**Problem requirements:** Please retype the listing below word for word and exclude its images.

**Extracted records:**
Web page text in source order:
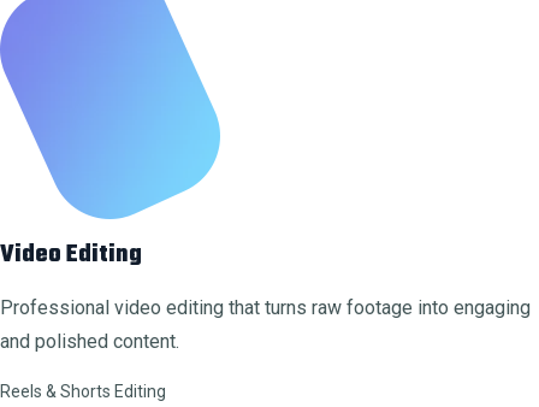
Video Editing
Professional video editing that turns raw footage into engaging
and polished content.
Reels & Shorts Editing
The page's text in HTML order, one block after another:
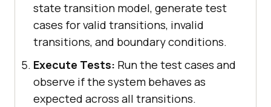
state transition model, generate test
cases for valid transitions, invalid
transitions, and boundary conditions.
Execute Tests: Run the test cases and
observe if the system behaves as
expected across all transitions.
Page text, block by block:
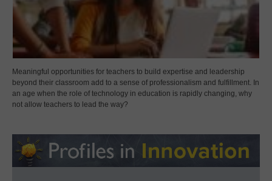
Meaningful opportunities for teachers to build expertise and leadership
beyond their classroom add to a sense of professionalism and fulfillment. In
an age when the role of technology in education is rapidly changing, why
not allow teachers to lead the way?
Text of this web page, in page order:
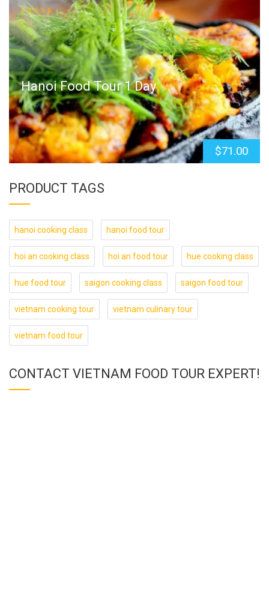
Hanoi Food Tour 1 Day
$71.00
PRODUCT TAGS
hanoi cooking class hanoi food tour
hoi an cooking class hoi an food tour hue cooking class
hue food tour saigon cooking class saigon food tour
vietnam cooking tour vietnam culinary tour
vietnam food tour
CONTACT VIETNAM FOOD TOUR EXPERT!
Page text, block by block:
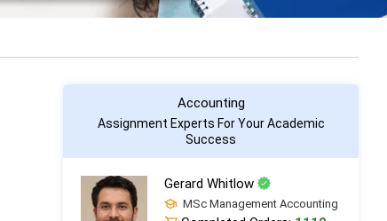
Accounting
Assignment Experts For Your Academic
Success
Gerard Whitlow
MSc Management Accounting
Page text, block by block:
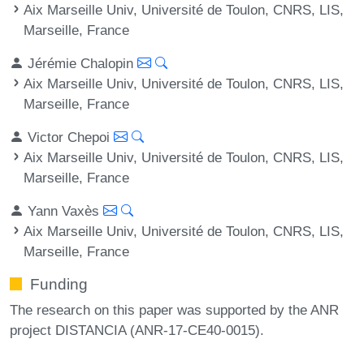
Aix Marseille Univ, Université de Toulon, CNRS, LIS,
Marseille, France
Jérémie Chalopin
Aix Marseille Univ, Université de Toulon, CNRS, LIS,
Marseille, France
Victor Chepoi
Aix Marseille Univ, Université de Toulon, CNRS, LIS,
Marseille, France
Yann Vaxès
Aix Marseille Univ, Université de Toulon, CNRS, LIS,
Marseille, France
Funding
The research on this paper was supported by the ANR
project DISTANCIA (ANR-17-CE40-0015).
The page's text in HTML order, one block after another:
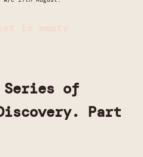
is empty
Series of
Part
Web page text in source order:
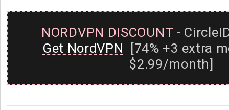
NORDVPN DISCOUNT-
Get NordVPN [74% +3 extra
$2.99/month]
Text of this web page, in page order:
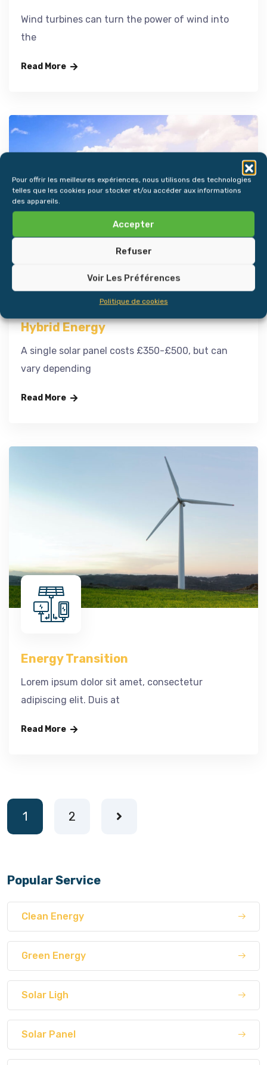
Pour offrir les meilleures expériences, nous utilisons des technologies
telles que les cookies pour stocker et/ou accéder aux informations
des appareils.
Accepter
Refuser
Voir Les Préférences
Politique de cookies
Wind turbines can turn the power of wind into
the
Read More
Hybrid Energy
A single solar panel costs £350-£500, but can
vary depending
Read More
Energy Transition
Lorem ipsum dolor sit amet, consectetur
adipiscing elit. Duis at
Read More
1 2
Popular Service
Clean Energy
Green Energy
Solar Ligh
Solar Panel
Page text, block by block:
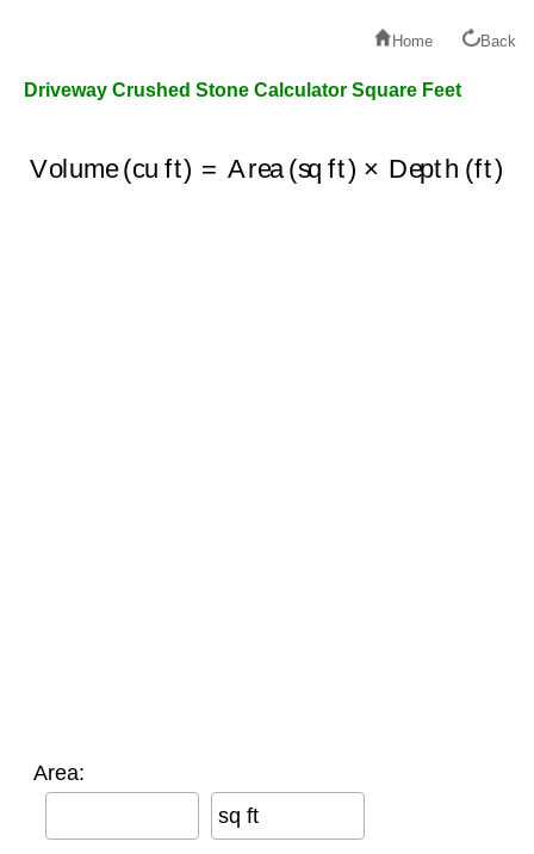
Home Back
Driveway Crushed Stone Calculator Square Feet
Area:
sq ft
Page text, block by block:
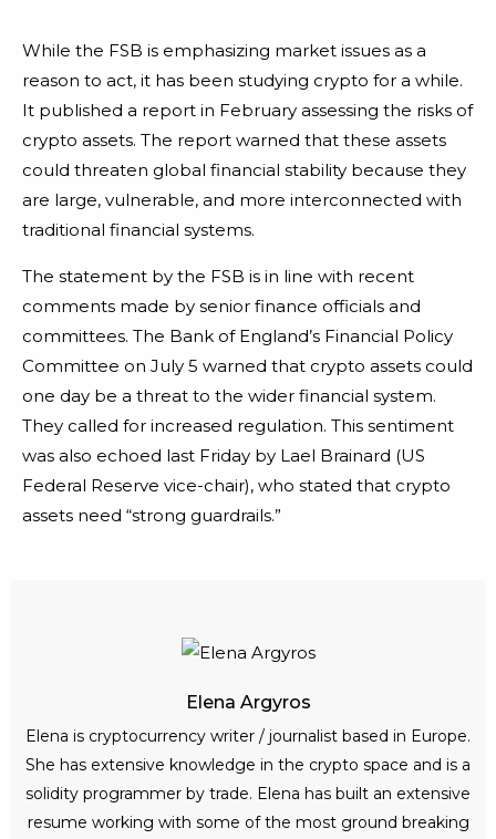
While the FSB is emphasizing market issues as a
reason to act, it has been studying crypto for a while.
It published a report in February assessing the risks of
crypto assets. The report warned that these assets
could threaten global financial stability because they
are large, vulnerable, and more interconnected with
traditional financial systems.
The statement by the FSB is in line with recent
comments made by senior finance officials and
committees. The Bank of England’s Financial Policy
Committee on July 5 warned that crypto assets could
one day be a threat to the wider financial system.
They called for increased regulation. This sentiment
was also echoed last Friday by Lael Brainard (US
Federal Reserve vice-chair), who stated that crypto
assets need “strong guardrails.”
Elena Argyros
Elena is cryptocurrency writer / journalist based in Europe.
She has extensive knowledge in the crypto space and is a
solidity programmer by trade. Elena has built an extensive
resume working with some of the most ground breaking
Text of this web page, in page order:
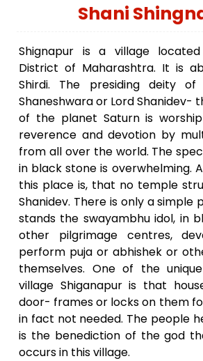
Shani
Shignapur is a village
District of Maharashtra. It is
Shirdi. The presiding deity of
Shaneshwara or Lord Shanidev-
of the planet Saturn is
reverence and devotion by
from all over the world. The
in black stone is overwhelming.
this place is, that no temple
Shanidev. There is only a
stands the swayambhu idol, in
other pilgrimage centres,
perform puja or abhishek or
themselves. One of the
village Shiganapur is that
door- frames or locks on them
in fact not needed. The people
is the benediction of the god
occurs in this village.
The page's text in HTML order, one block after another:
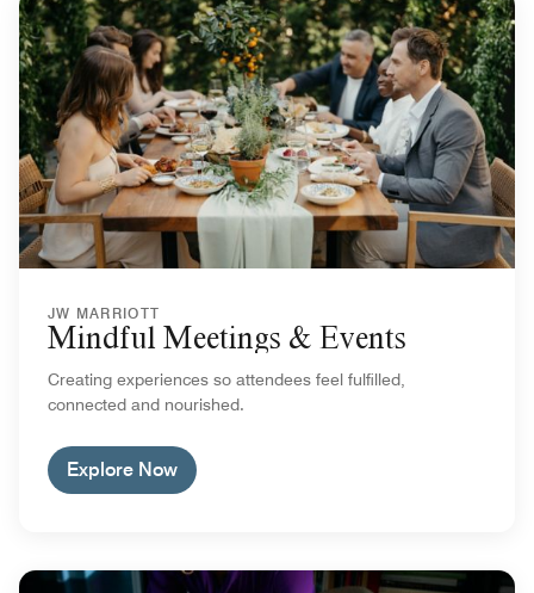
JW MARRIOTT
Mindful Meetings & Events
Creating experiences so attendees feel fulfilled,
connected and nourished.
Explore Now
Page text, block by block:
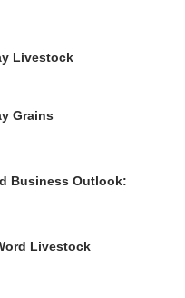
Livestock
Grains
Business Outlook:
Livestock
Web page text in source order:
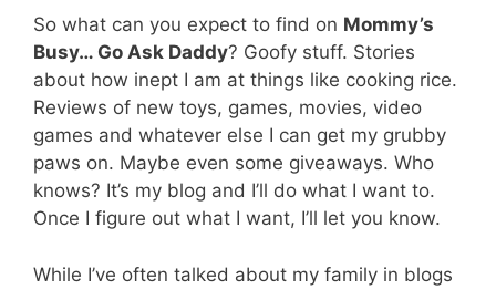
So what can you expect to find on Mommy’s
Busy… Go Ask Daddy? Goofy stuff. Stories
about how inept I am at things like cooking rice.
Reviews of new toys, games, movies, video
games and whatever else I can get my grubby
paws on. Maybe even some giveaways. Who
knows? It’s my blog and I’ll do what I want to.
Once I figure out what I want, I’ll let you know.
While I’ve often talked about my family in blogs
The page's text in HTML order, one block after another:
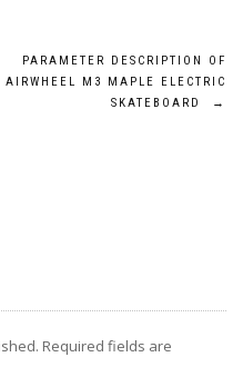
PARAMETER DESCRIPTION OF
AIRWHEEL M3 MAPLE ELECTRIC
SKATEBOARD
→
Required fields are
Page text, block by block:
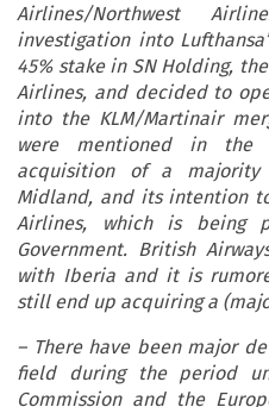
Airlines/Northwest
investigation into
45% stake in SN Holding,
Airlines, and decided to
into the KLM/Martinair
were mentioned in the
acquisition of a
Midland, and its intention
Airlines, which is being
Government. British
with Iberia and it is
still end up acquiring a
– There have been major
field during the period
Commission and the
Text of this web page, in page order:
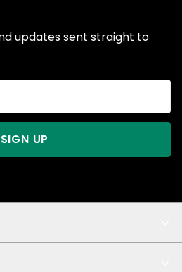
updates sent straight to
SIGN UP
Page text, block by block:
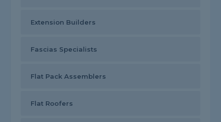
Extension Builders
Fascias Specialists
Flat Pack Assemblers
Flat Roofers
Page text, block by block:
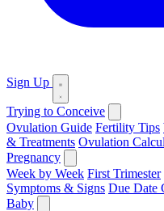
Sign Up
Trying to Conceive
Ovulation Guide Fertility Tips
& Treatments Ovulation
Pregnancy
Week by Week First Trimester
Symptoms & Signs Due Date
Baby
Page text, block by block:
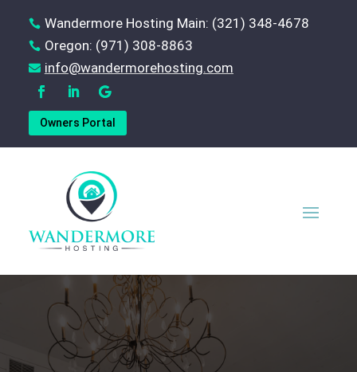
 Wandermore Hosting Main: (321) 348-4678
 Oregon: (971) 308-8863
 ‪info@wandermorehosting.com
Owners Portal
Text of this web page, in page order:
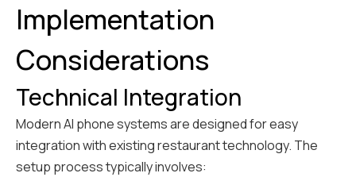
Implementation
Considerations
Technical Integration
Modern AI phone systems are designed for easy
integration with existing restaurant technology. The
setup process typically involves:
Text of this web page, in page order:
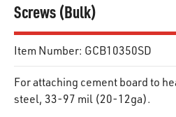
Screws (Bulk)
Item Number: GCB10350SD
For attaching cement board to
steel, 33-97 mil (20-12ga).
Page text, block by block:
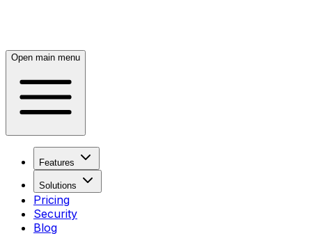
Open main menu
Features
Solutions
Pricing
Security
Blog
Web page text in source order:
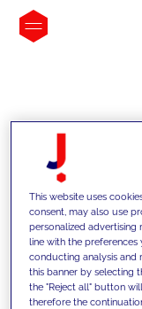
INSIGHTS
This website uses
consent, may also use
personalized advertising
line with the
conducting analysis and
this banner by selecting
the "Reject all" button
therefore the
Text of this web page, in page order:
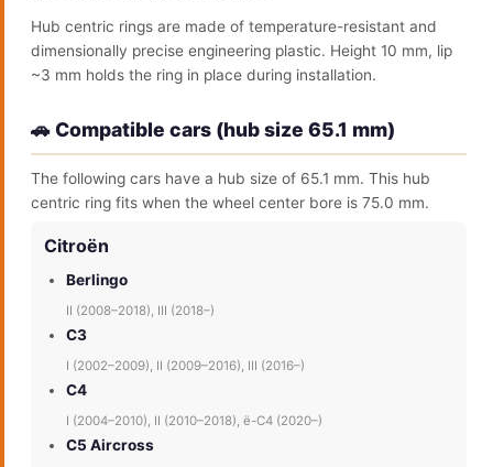
Hub centric rings are made of temperature-resistant and
dimensionally precise engineering plastic. Height 10 mm, lip
~3 mm holds the ring in place during installation.
🚗 Compatible cars (hub size 65.1 mm)
The following cars have a hub size of 65.1 mm. This hub
centric ring fits when the wheel center bore is 75.0 mm.
Citroën
Berlingo
II (2008–2018), III (2018–)
C3
I (2002–2009), II (2009–2016), III (2016–)
C4
I (2004–2010), II (2010–2018), ë-C4 (2020–)
C5 Aircross
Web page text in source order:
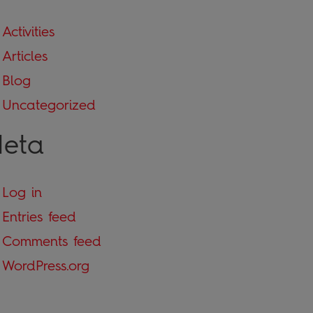
Activities
Articles
Blog
Uncategorized
Log in
Entries feed
Comments feed
WordPress.org
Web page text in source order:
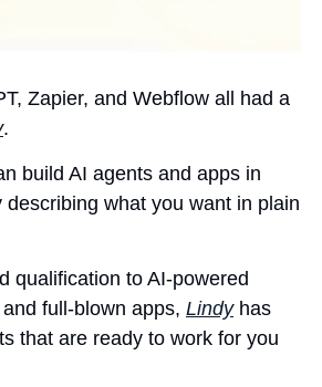
Zapier, and Webflow all had a
.
build AI agents and apps in
describing what you want in plain
qualification to AI-powered
full-blown apps, Lindy has
that are ready to work for you
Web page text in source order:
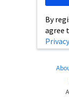
By
agree
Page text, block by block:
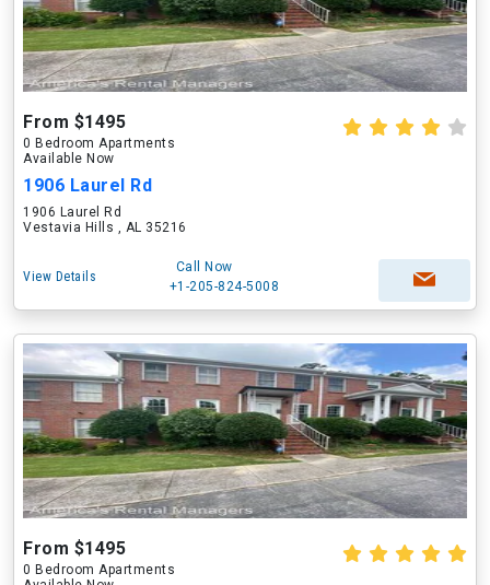
From $1495
0 Bedroom Apartments
Available Now
1906 Laurel Rd
1906 Laurel Rd
Vestavia Hills , AL 35216
View Details
Call Now
+1-205-824-5008
From $1495
0 Bedroom Apartments
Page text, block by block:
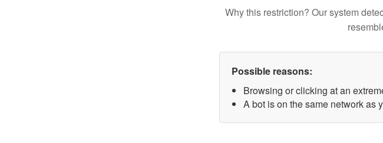
Why this restriction? Our system
Possible reasons:
Browsing or clicking at an
A bot is on the same network as
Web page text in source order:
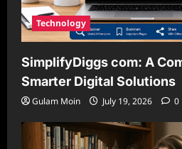
Technology
SimplifyDiggs com: A
Smarter Digital Solutions
Gulam Moin July 19, 2026 0
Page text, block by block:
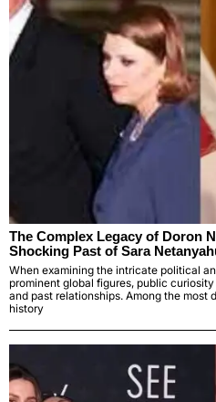
The Complex Legacy of Doron
Shocking Past of Sara
When examining the intricate political
prominent global figures, public
and past relationships. Among the most
history
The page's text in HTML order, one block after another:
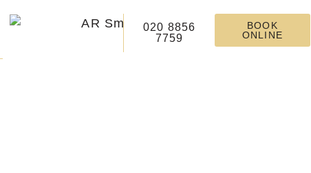
020 8856
7759
BOOK
ONLINE
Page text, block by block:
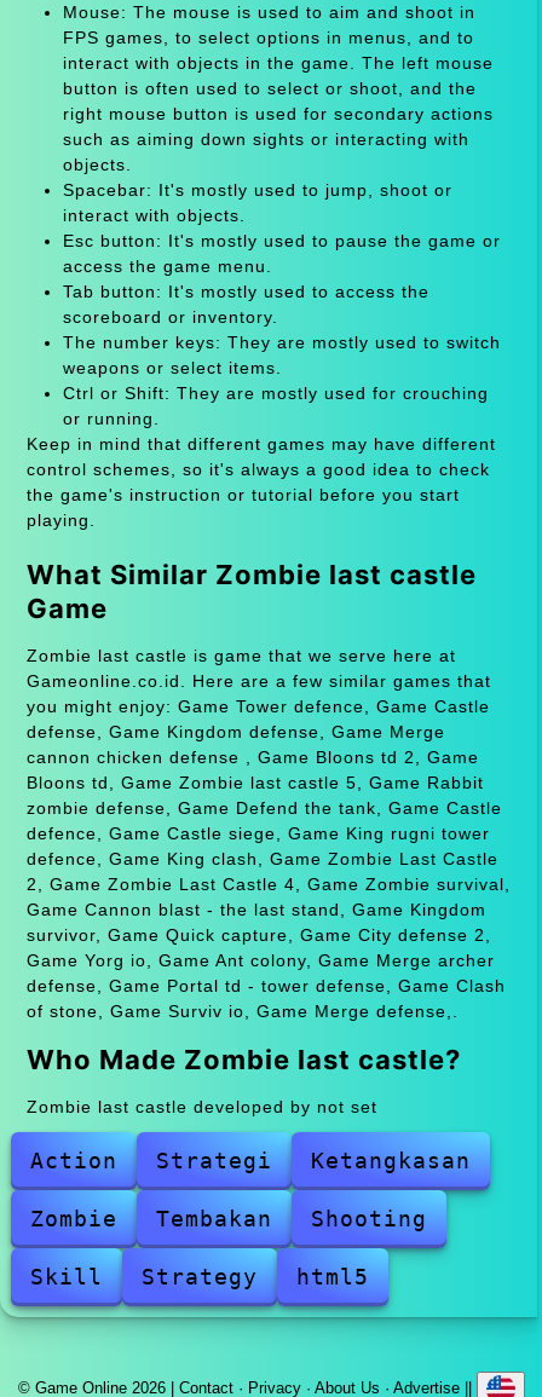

**Output below:**
Web page text in source order:
Video Editing
Professional video editing that turns raw footage into engaging
and polished content.
Reels & Shorts Editing
The page's text in HTML order, one block after another:
state transition model, generate test
cases for valid transitions, invalid
transitions, and boundary conditions.
Execute Tests: Run the test cases and
observe if the system behaves as
expected across all transitions.
Page text, block by block:
Meaningful opportunities for teachers to build expertise and leadership
beyond their classroom add to a sense of professionalism and fulfillment. In
an age when the role of technology in education is rapidly changing, why
not allow teachers to lead the way?
Text of this web page, in page order:
Hanoi Food Tour 1 Day
$71.00
PRODUCT TAGS
hanoi cooking class hanoi food tour
hoi an cooking class hoi an food tour hue cooking class
hue food tour saigon cooking class saigon food tour
vietnam cooking tour vietnam culinary tour
vietnam food tour
CONTACT VIETNAM FOOD TOUR EXPERT!
Page text, block by block:
Accounting
Assignment Experts For Your Academic
Success
Gerard Whitlow
MSc Management Accounting
Page text, block by block:
Aix Marseille Univ, Université de Toulon, CNRS, LIS,
Marseille, France
Jérémie Chalopin
Aix Marseille Univ, Université de Toulon, CNRS, LIS,
Marseille, France
Victor Chepoi
Aix Marseille Univ, Université de Toulon, CNRS, LIS,
Marseille, France
Yann Vaxès
Aix Marseille Univ, Université de Toulon, CNRS, LIS,
Marseille, France
Funding
The research on this paper was supported by the ANR
project DISTANCIA (ANR-17-CE40-0015).
The page's text in HTML order, one block after another:
is empty
Series of
Part
Web page text in source order:
NORDVPN DISCOUNT-
Get NordVPN [74% +3 extra
$2.99/month]
Text of this web page, in page order:
Pour offrir les meilleures expériences, nous utilisons des technologies
telles que les cookies pour stocker et/ou accéder aux informations
des appareils.
Accepter
Refuser
Voir Les Préférences
Politique de cookies
Wind turbines can turn the power of wind into
the
Read More
Hybrid Energy
A single solar panel costs £350-£500, but can
vary depending
Read More
Energy Transition
Lorem ipsum dolor sit amet, consectetur
adipiscing elit. Duis at
Read More
1 2
Popular Service
Clean Energy
Green Energy
Solar Ligh
Solar Panel
Page text, block by block:
Home Back
Driveway Crushed Stone Calculator Square Feet
Area:
sq ft
Page text, block by block:
While the FSB is emphasizing market issues as a
reason to act, it has been studying crypto for a while.
It published a report in February assessing the risks of
crypto assets. The report warned that these assets
could threaten global financial stability because they
are large, vulnerable, and more interconnected with
traditional financial systems.
The statement by the FSB is in line with recent
comments made by senior finance officials and
committees. The Bank of England’s Financial Policy
Committee on July 5 warned that crypto assets could
one day be a threat to the wider financial system.
They called for increased regulation. This sentiment
was also echoed last Friday by Lael Brainard (US
Federal Reserve vice-chair), who stated that crypto
assets need “strong guardrails.”
Elena Argyros
Elena is cryptocurrency writer / journalist based in Europe.
She has extensive knowledge in the crypto space and is a
solidity programmer by trade. Elena has built an extensive
resume working with some of the most ground breaking
Text of this web page, in page order:
Shani
Shignapur is a village
District of Maharashtra. It is
Shirdi. The presiding deity of
Shaneshwara or Lord Shanidev-
of the planet Saturn is
reverence and devotion by
from all over the world. The
in black stone is overwhelming.
this place is, that no temple
Shanidev. There is only a
stands the swayambhu idol, in
other pilgrimage centres,
perform puja or abhishek or
themselves. One of the
village Shiganapur is that
door- frames or locks on them
in fact not needed. The people
is the benediction of the god
occurs in this village.
The page's text in HTML order, one block after another:
JW MARRIOTT
Mindful Meetings & Events
Creating experiences so attendees feel fulfilled,
connected and nourished.
Explore Now
Page text, block by block:
Livestock
Grains
Business Outlook:
Livestock
Web page text in source order:
So what can you expect to find on Mommy’s
Busy… Go Ask Daddy? Goofy stuff. Stories
about how inept I am at things like cooking rice.
Reviews of new toys, games, movies, video
games and whatever else I can get my grubby
paws on. Maybe even some giveaways. Who
knows? It’s my blog and I’ll do what I want to.
Once I figure out what I want, I’ll let you know.
While I’ve often talked about my family in blogs
The page's text in HTML order, one block after another:
PARAMETER DESCRIPTION OF
AIRWHEEL M3 MAPLE ELECTRIC
SKATEBOARD
→
Required fields are
Page text, block by block:
Airlines/Northwest
investigation into
45% stake in SN Holding,
Airlines, and decided to
into the KLM/Martinair
were mentioned in the
acquisition of a
Midland, and its intention
Airlines, which is being
Government. British
with Iberia and it is
still end up acquiring a
– There have been major
field during the period
Commission and the
Text of this web page, in page order:
updates sent straight to
SIGN UP
Page text, block by block:
Extension Builders
Fascias Specialists
Flat Pack Assemblers
Flat Roofers
Page text, block by block:
Sign Up
Trying to Conceive
Ovulation Guide Fertility Tips
& Treatments Ovulation
Pregnancy
Week by Week First Trimester
Symptoms & Signs Due Date
Baby
Page text, block by block:
 Wandermore Hosting Main: (321) 348-4678
 Oregon: (971) 308-8863
 ‪info@wandermorehosting.com
Owners Portal
Text of this web page, in page order:
Implementation
Considerations
Technical Integration
Modern AI phone systems are designed for easy
integration with existing restaurant technology. The
setup process typically involves:
Text of this web page, in page order:
Screws (Bulk)
Item Number: GCB10350SD
For attaching cement board to
steel, 33-97 mil (20-12ga).
Page text, block by block:
Open main menu
Features
Solutions
Pricing
Security
Blog
Web page text in source order:
INSIGHTS
This website uses
consent, may also use
personalized advertising
line with the
conducting analysis and
this banner by selecting
the "Reject all" button
therefore the
Text of this web page, in page order:
Hub centric rings are made of temperature-resistant and
dimensionally precise engineering plastic. Height 10 mm, lip
~3 mm holds the ring in place during installation.
🚗 Compatible cars (hub size 65.1 mm)
The following cars have a hub size of 65.1 mm. This hub
centric ring fits when the wheel center bore is 75.0 mm.
Citroën
Berlingo
II (2008–2018), III (2018–)
C3
I (2002–2009), II (2009–2016), III (2016–)
C4
I (2004–2010), II (2010–2018), ë-C4 (2020–)
C5 Aircross
Web page text in source order:
Activities
Articles
Blog
Uncategorized
Log in
Entries feed
Comments feed
WordPress.org
Web page text in source order:
Zapier, and Webflow all had a
.
build AI agents and apps in
describing what you want in plain
qualification to AI-powered
full-blown apps, Lindy has
that are ready to work for you
Web page text in source order:
By
agree
Page text, block by block:
From $1495
0 Bedroom Apartments
Available Now
1906 Laurel Rd
1906 Laurel Rd
Vestavia Hills , AL 35216
View Details
Call Now
+1-205-824-5008
From $1495
0 Bedroom Apartments
Page text, block by block:
Why this restriction? Our system
Possible reasons:
Browsing or clicking at an
A bot is on the same network as
Web page text in source order:
Technology
SimplifyDiggs com: A
Smarter Digital Solutions
Gulam Moin July 19, 2026 0
Page text, block by block:
The Complex Legacy of Doron
Shocking Past of Sara
When examining the intricate political
prominent global figures, public
and past relationships. Among the most
history
The page's text in HTML order, one block after another:
020 8856
7759
BOOK
ONLINE
Page text, block by block:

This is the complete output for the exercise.